That next job you think you want — it may not be what you think.

When I ask friends and strangers, “What kind of company do you want to work for next?” I get a lot of very thoughtful answers. It turns out people spend a lot of time thinking about this!

But like anything else, this thinking is colored by biases, stereotypes, and myths. People assemble stories about working at companies at various stages of their lifecycles, influenced by portrayals in popular culture, podcasts, “struggle porn,” corporate vulnerability exercises, media reports, Top Places to Work lists, the experience of friends, their parents’ careers, and more.

As someone who’s worked for companies that ranged from 6 people to 60 people to 300 people to 30,000 people to 130,000 people, I’ve kind of seen it all. And by “all,” I mean “a slim, non-representative selection of business environments.” But a good sample, maybe better than most!

Over the past 24 years (minus two years at business school), I’ve held middle management roles at two of the FAANGs. I’ve worked for two companies that are now possibly the most hated in America. I’ve been a road-warrior consultant. I was on the founding management team of a startup that saw its funding suddenly pulled by shady investors. I’ve been promoted many times, and asked to leave a job once. It’s been quite a ride, and I hope it’s not over for a while.

But enough about me. I want to help you, and in particular I want to help you figure out where you’d like to work next.

So let’s get one thing straight.

A lot of people believe this:

”Startups are a grind. Big companies are for work-life balance.”

But these are both myths.

If you’re thinking about what you want to do at this stage of your career, accept that both these stereotypes are wildly inaccurate.

You may believe that startups are about running a marathon at a sprinter’s pace, burning the midnight oil, grinding until you hit the wall. You have to exceed those metrics, you have to approach profitability, you have to achieve escape velocity, you have to climb the hockey stick, you have to make zero into one, you have to appease the investors. If you don’t do those things, you can’t complete your next fundraise. Maybe you don’t make payroll.
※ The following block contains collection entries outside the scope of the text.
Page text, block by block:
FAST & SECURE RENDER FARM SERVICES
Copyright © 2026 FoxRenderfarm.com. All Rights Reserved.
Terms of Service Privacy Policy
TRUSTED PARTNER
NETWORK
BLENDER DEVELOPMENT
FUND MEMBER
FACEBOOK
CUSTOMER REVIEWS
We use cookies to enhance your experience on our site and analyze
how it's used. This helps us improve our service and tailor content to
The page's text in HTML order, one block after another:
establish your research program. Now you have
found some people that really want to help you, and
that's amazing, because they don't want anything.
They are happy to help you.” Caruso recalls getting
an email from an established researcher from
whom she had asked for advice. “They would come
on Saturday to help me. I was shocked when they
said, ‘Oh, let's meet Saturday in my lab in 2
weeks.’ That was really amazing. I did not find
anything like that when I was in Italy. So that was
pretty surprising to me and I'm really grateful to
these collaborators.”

Meanwhile, big companies are about setting priorities, balancing your work and life, punching in at 9, then clocking out at 4:55 to pick up your kids from school, attend yoga class, or whatever your thing is.
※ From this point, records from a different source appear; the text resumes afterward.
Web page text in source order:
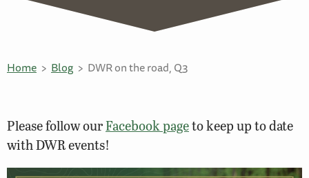
Home Blog DWR on the road, Q3
Please follow ourFacebook pageto keep up to date
with DWR events!
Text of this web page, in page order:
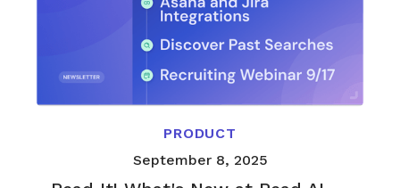
PRODUCT
September 8, 2025
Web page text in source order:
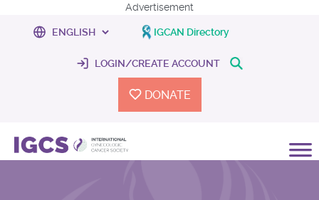
Advertisement
IGCAN Directory
LOGIN/CREATE ACCOUNT
DONATE

Here’s the truth: Your work-life balance is not a function of how long your company has been around, or how many other people it employs.
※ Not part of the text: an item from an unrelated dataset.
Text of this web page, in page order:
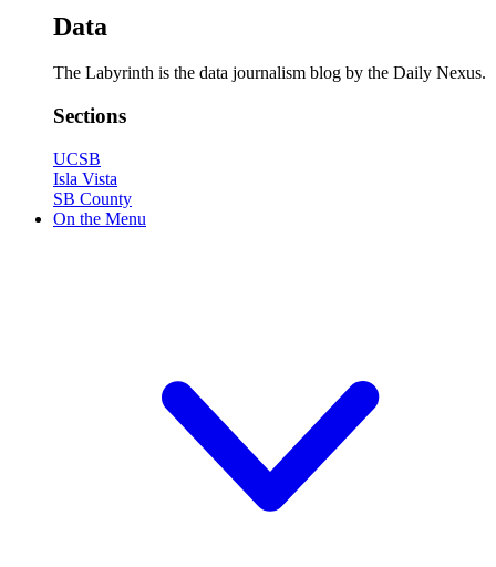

Yes, at a startup, you have broader responsibilities. That means you’re probably working on a more diverse set of projects at the same time. And when fires break out — which is a normal, everyday thing — you gotta grab the hose yourself.

But at a big company, your work is specialized. If there’s work to do that’s not in your narrow job description, it’s likely someone else’s job. Seems much more manageable, right?

Except, and this is a big except, if you’re a salaried employee at a larger company, you need to coordinate across cross-functional teams. Cross-functional coordination is your job. And that means meetings. It means internal communications. It means weekly reports.

Another month, another offsite.

If you know anyone who works at a big company, at some point they’ve probably said, “Ugh, I’ve been in meetings all day. I didn’t even have time to work.” Well, my friend, when you’re at a big company, the meetings are the work.

And who decides when the meetings happen? Probably the highest paid person who needs to attend.

Funny story: When I was working at Google, I attended regular trainings for “leaders,” which is what they called middle managers. The instructor, a long-time Google veteran, responded to a question about carving out personal time from our unforgiving schedules. Her pitiless answer was: “I hear about this all the time. Well, let me tell you something. [Executive Vice President] is training for a triathlon. Every Tuesday and Thursday, he sets aside the full morning to train. No meetings. If [Executive Vice President] can do this, don’t you think you can too?”

Then we Leaders all looked at our schedules and saw them plugged thick with regular and one-off meetings at times we felt powerless to change. I had three that month that included that very same, tri-athletic [Executive Vice President] — at times that worked conveniently around his training schedule.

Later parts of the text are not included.